*** Block opens ***

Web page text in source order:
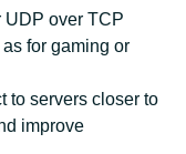
UDP over TCP
for gaming or
to servers closer to
improve
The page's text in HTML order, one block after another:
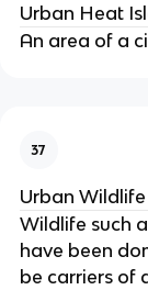
Urban Heat
An area of a
37
Urban Wildlife
Wildlife such
have been
be carriers of
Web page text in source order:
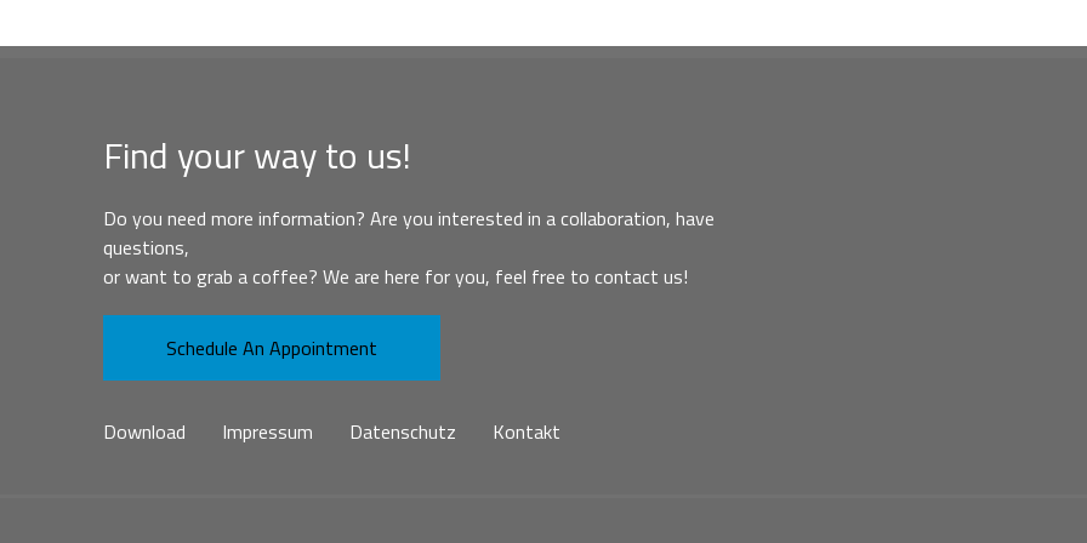
Find your way to us!
Do you need more information? Are you interested in a collaboration, have
questions,
or want to grab a coffee? We are here for you, feel free to contact us!
Schedule An Appointment
Download Impressum Datenschutz Kontakt
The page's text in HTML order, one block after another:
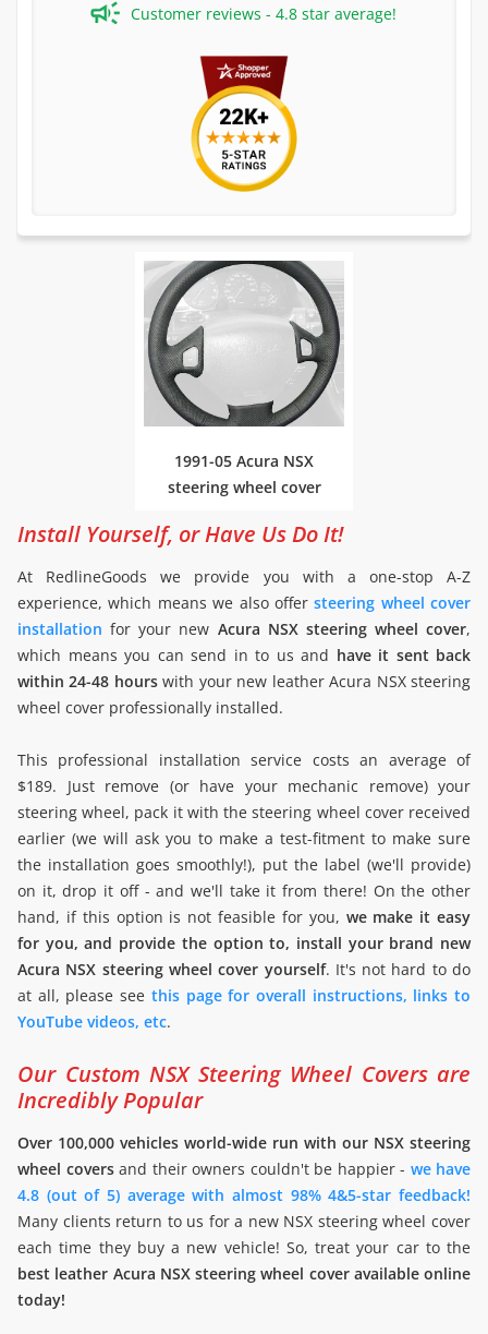
Customer reviews - 4.8 star average!
1991-05 Acura NSX
steering wheel cover
Install Yourself, or Have Us Do It!
At RedlineGoods we provide you with a one-stop A-Z
experience, which means we also offersteering wheel cover
installation for your new Acura NSX steering wheel cover,
which means you can send in to us and have it sent back
within 24-48 hourswith your new leather Acura NSX steering
wheel cover professionally installed.
This professional installation service costs an average of
$189. Just remove (or have your mechanic remove) your
steering wheel, pack it with the steering wheel cover received
earlier (we will ask you to make a test-fitment to make sure
the installation goes smoothly!), put the label (we'll provide)
on it, drop it off - and we'll take it from there! On the other
hand, if this option is not feasible for you, we make it easy
for you, and provide the option to, install your brand new
Acura NSX steering wheel cover yourself. It's not hard to do
at all, please see this page for overall instructions, links to
YouTube videos, etc.
Our Custom NSX Steering Wheel Covers are
Incredibly Popular
Over 100,000 vehicles world-wide run with our NSX steering
wheel coversand their owners couldn't be happier - we have
4.8 (out of 5) average with almost 98% 4&5-star feedback!
Many clients return to us for a new NSX steering wheel cover
each time they buy a new vehicle! So, treat your car to the
best leather Acura NSX steering wheel cover available online
today!
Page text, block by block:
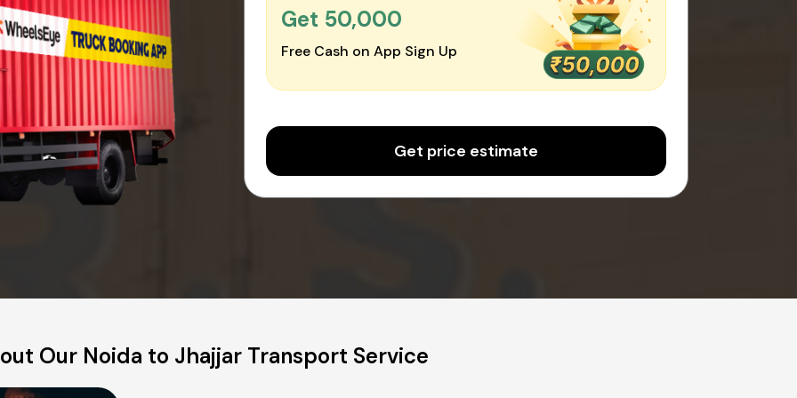
Get ₹50,000
Free Cash on App Sign Up
Get price estimate
Our Noida to Jhajjar Transport Service
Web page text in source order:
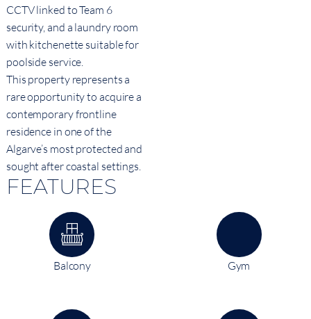
CCTV linked to Team 6
security, and a laundry room
with kitchenette suitable for
poolside service.
This property represents a
rare opportunity to acquire a
contemporary frontline
residence in one of the
Algarve’s most protected and
sought after coastal settings.
FEATURES
Balcony Gym
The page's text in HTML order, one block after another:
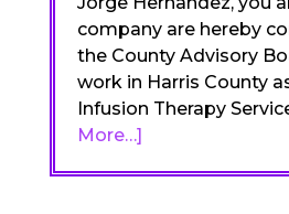
company are hereby
the County Advisory
work in Harris County
Infusion Therapy
More…]
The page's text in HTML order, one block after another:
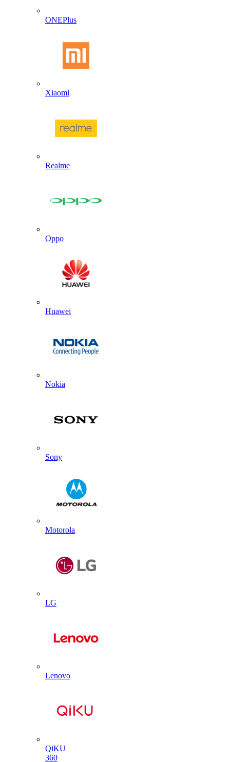
ONEPlus
Xiaomi
Realme
Oppo
Huawei
Nokia
Sony
Motorola
LG
Lenovo
QiKU
360

*** Block closes ***

• What is needed: Every line above should be repeated exactly; pictures stay out of the copy.

• Response to the exercise:
Web page text in source order:
UDP over TCP
for gaming or
to servers closer to
improve
The page's text in HTML order, one block after another:
Urban Heat
An area of a
37
Urban Wildlife
Wildlife such
have been
be carriers of
Web page text in source order:
Find your way to us!
Do you need more information? Are you interested in a collaboration, have
questions,
or want to grab a coffee? We are here for you, feel free to contact us!
Schedule An Appointment
Download Impressum Datenschutz Kontakt
The page's text in HTML order, one block after another:
Customer reviews - 4.8 star average!
1991-05 Acura NSX
steering wheel cover
Install Yourself, or Have Us Do It!
At RedlineGoods we provide you with a one-stop A-Z
experience, which means we also offersteering wheel cover
installation for your new Acura NSX steering wheel cover,
which means you can send in to us and have it sent back
within 24-48 hourswith your new leather Acura NSX steering
wheel cover professionally installed.
This professional installation service costs an average of
$189. Just remove (or have your mechanic remove) your
steering wheel, pack it with the steering wheel cover received
earlier (we will ask you to make a test-fitment to make sure
the installation goes smoothly!), put the label (we'll provide)
on it, drop it off - and we'll take it from there! On the other
hand, if this option is not feasible for you, we make it easy
for you, and provide the option to, install your brand new
Acura NSX steering wheel cover yourself. It's not hard to do
at all, please see this page for overall instructions, links to
YouTube videos, etc.
Our Custom NSX Steering Wheel Covers are
Incredibly Popular
Over 100,000 vehicles world-wide run with our NSX steering
wheel coversand their owners couldn't be happier - we have
4.8 (out of 5) average with almost 98% 4&5-star feedback!
Many clients return to us for a new NSX steering wheel cover
each time they buy a new vehicle! So, treat your car to the
best leather Acura NSX steering wheel cover available online
today!
Page text, block by block:
Get ₹50,000
Free Cash on App Sign Up
Get price estimate
Our Noida to Jhajjar Transport Service
Web page text in source order:
CCTV linked to Team 6
security, and a laundry room
with kitchenette suitable for
poolside service.
This property represents a
rare opportunity to acquire a
contemporary frontline
residence in one of the
Algarve’s most protected and
sought after coastal settings.
FEATURES
Balcony Gym
The page's text in HTML order, one block after another:
company are hereby
the County Advisory
work in Harris County
Infusion Therapy
More…]
The page's text in HTML order, one block after another:
ONEPlus
Xiaomi
Realme
Oppo
Huawei
Nokia
Sony
Motorola
LG
Lenovo
QiKU
360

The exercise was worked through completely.